To date, Plunkett has helped mastermind the props for films like In Search of Fellini, My Friend Dahmer, and Dog Eat Dog, as well as stage productions for Near West Theatre and the recently defunct Mamai Theatre Company. She took over the business last year from Heidi Boone, a Lakewood-based prop master who had moved down to Florida.
“I was working on some theatre productions at Near West when I was introduced to Heidi,” says Plunkett. “She’d collected props throughout her lifetime, and her shop was closed. It was sort of a slow acquisition over a period of a few years [before I opened Cleveland Prop Shop].”
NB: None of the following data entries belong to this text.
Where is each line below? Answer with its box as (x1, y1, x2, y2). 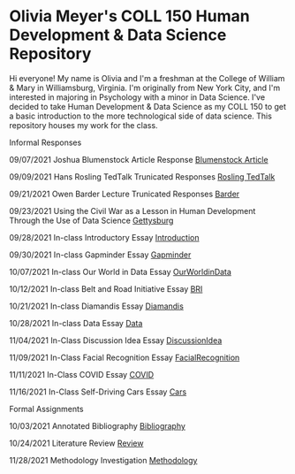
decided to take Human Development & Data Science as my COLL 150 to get (9, 101, 287, 111)
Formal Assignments (9, 403, 84, 414)
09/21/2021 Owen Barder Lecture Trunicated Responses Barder (9, 188, 240, 199)
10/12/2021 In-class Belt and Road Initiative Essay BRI (9, 283, 203, 294)
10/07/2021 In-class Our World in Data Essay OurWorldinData (9, 266, 232, 277)
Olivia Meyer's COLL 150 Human (9, 6, 250, 27)
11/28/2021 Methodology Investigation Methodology (9, 455, 198, 465)
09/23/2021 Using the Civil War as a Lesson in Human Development (9, 205, 256, 216)
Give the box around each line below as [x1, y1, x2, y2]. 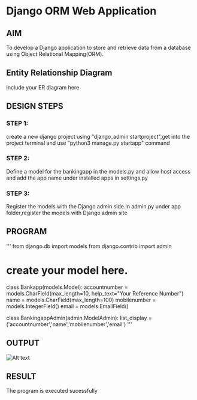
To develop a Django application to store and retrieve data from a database [6, 44, 191, 51]
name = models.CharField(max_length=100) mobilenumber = [6, 296, 156, 303]
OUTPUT [6, 338, 40, 348]
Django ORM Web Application [6, 4, 157, 18]
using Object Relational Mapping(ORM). [6, 50, 104, 58]
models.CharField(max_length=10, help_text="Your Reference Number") [6, 289, 184, 297]
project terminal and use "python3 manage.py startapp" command [6, 139, 170, 147]
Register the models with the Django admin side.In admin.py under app [6, 203, 181, 210]
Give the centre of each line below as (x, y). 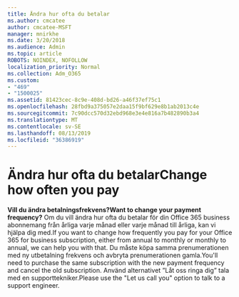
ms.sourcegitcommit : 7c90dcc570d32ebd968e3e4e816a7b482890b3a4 (103, 113)
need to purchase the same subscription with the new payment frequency (116, 263)
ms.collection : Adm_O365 (44, 73)
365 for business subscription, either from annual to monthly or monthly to (117, 240)
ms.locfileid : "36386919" (46, 140)
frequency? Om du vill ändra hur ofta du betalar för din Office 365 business (119, 217)
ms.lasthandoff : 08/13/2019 (49, 133)
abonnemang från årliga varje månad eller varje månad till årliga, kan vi (112, 225)
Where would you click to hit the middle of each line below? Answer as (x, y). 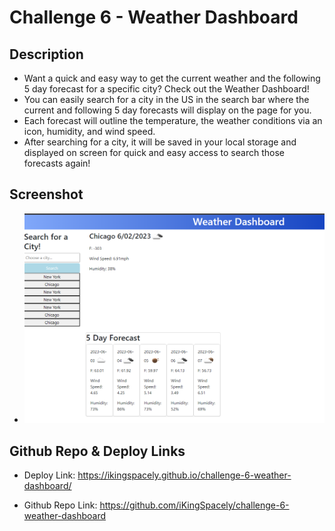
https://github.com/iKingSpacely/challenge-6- (194, 505)
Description (46, 54)
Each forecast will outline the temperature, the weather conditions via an (173, 120)
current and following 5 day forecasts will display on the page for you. (167, 110)
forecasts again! (57, 163)
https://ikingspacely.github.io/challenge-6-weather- (184, 475)
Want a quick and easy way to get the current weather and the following (172, 78)
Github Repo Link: (60, 505)
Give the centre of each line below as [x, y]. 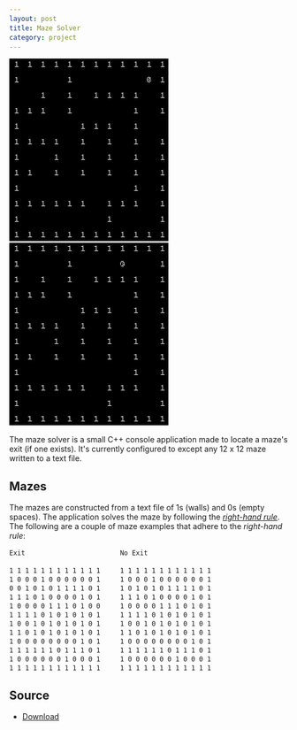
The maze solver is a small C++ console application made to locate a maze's [148, 440]
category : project [43, 37]
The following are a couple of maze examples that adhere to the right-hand [146, 526]
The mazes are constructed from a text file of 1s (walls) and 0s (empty [137, 508]
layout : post [33, 19]
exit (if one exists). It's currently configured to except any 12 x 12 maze [138, 449]
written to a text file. [46, 458]
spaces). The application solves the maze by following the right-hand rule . [145, 517]

Calling herself an “archaeologist of sorts," Plunkett prides herself on her ability to source whatever the script calls for—whether that’s a still-working ironing machine from 1917 or prison toothbrushes for a jail scene. And if she can’t find the perfect prop, she makes it. One of Plunkett’s proudest moments was creating a “muffin machine” for Near West’s production of Beauty and the Beast out of an old tea cart, and she also specializes in making intricate faux food replicas.
“I come from a maker family. My father owns a furniture business in Youngstown, so if I’m building something really big, I’ll use his space and tools,” says Plunkett. “It’s given us some great bonding time.”
Along with prop rentals, Plunkett also helps set the scene for special events around Cleveland. Last year, Plunkett executed a Victorian Garden motif for the annual Earth Day Coalition benefit—with all décor created from recycled or reclaimed objects. Plunkett has also worked with Mamai Theatre Company on its last two benefits, creating bespoke centerpieces that “incorporated some theatre geek items” (like playing cards for A Streetcar Named Desire).
Though Plunkett acknowledges she’s running a small operation for now, she’s eager to partner with other local businesses to build a strong network of referrals for productions that come into town. She's also building out the Cleveland Prop Shop website and continuing to acquire at least one new prop each week. Her ultimate goal is to be a one-stop shop for props in both film and theatre.
“The reason I think we need a prop shop in Cleveland is that [set decorators] don’t want to be running around to 60 different places—it just adds time and frustration,” says Plunkett.
For Plunkett, whose early background was in international education, “props are, in a way, an extension of my interest in culture. You’re sourcing things for a particular character in a particular time and place—whatever the story is, its context is [set in] a particular culture.”